I'm a PC user, but I want to switch over to a Mac since I'll be doing alot of video editing and design.  I can't pull myself away from my PC, so I want to know if there's a way to use a switch box (so I can use both). The Mac will be my primary system, but I want to be able to use a switch box to quickly/easily access my PC (while using the Mac monitor). Is that possible? I don't know much about hardware and networking, so excuse my ignorance. and if my question is unclear I'll try and explain it better. Please help. Thanks!


----------



## kendall (Dec 12, 2002)

there actually is a device where you can share one monitor, keyboard and mouse with two computers.

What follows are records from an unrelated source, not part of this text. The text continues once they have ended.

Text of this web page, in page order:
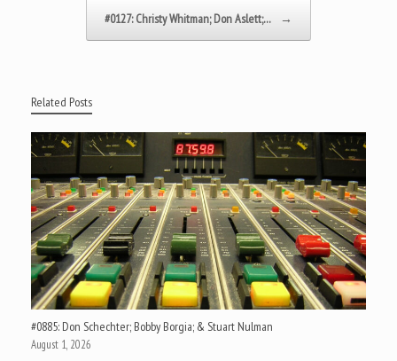
#0127: Christy Whitman; Don Aslett;… →
Related Posts
#0885: Don Schechter; Bobby Borgia; & Stuart Nulman
August 1, 2026
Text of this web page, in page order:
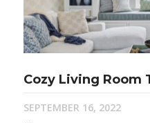
Cozy Living Room
SEPTEMBER 16, 2022

for the life of me i cant think of the company or the name of it.  what i do remember however is that its expensive.  $300-$400 if i recall.

*edit* found what i was looking for.

http://www.computerplug.com/switch_KVMauto.htm  *edit*


----------



## gatorparrots (Dec 12, 2002)

itanium is referring to a KVM switch.
They can be had for cheaper than what he mentioned. Try Dr. Bott:
http://www.drbott.com/prod/db.lasso?cat=MoniSwitch
http://www.drbott.com/prod/db.lasso?cat=KVM Switches


----------



## Giaguara (Dec 12, 2002)

hi corimay 

i used multiple systems (pc and mac.. = OS X, *X, classic, win ME etc, BeOS, Linux RH and mandrake) for a longer period - from saturday i will be just a mac user. 

don't hesitate to ask anything you want to know here. i hope you'll enjoy the mac .. and your question was clear. i just wanted to welcome you


----------



## corimay (Dec 13, 2002)

Thanks everyone for the links. And thank you for the warm welcome. I'm sure you'll be seeing a lot of me once I get my Mac


----------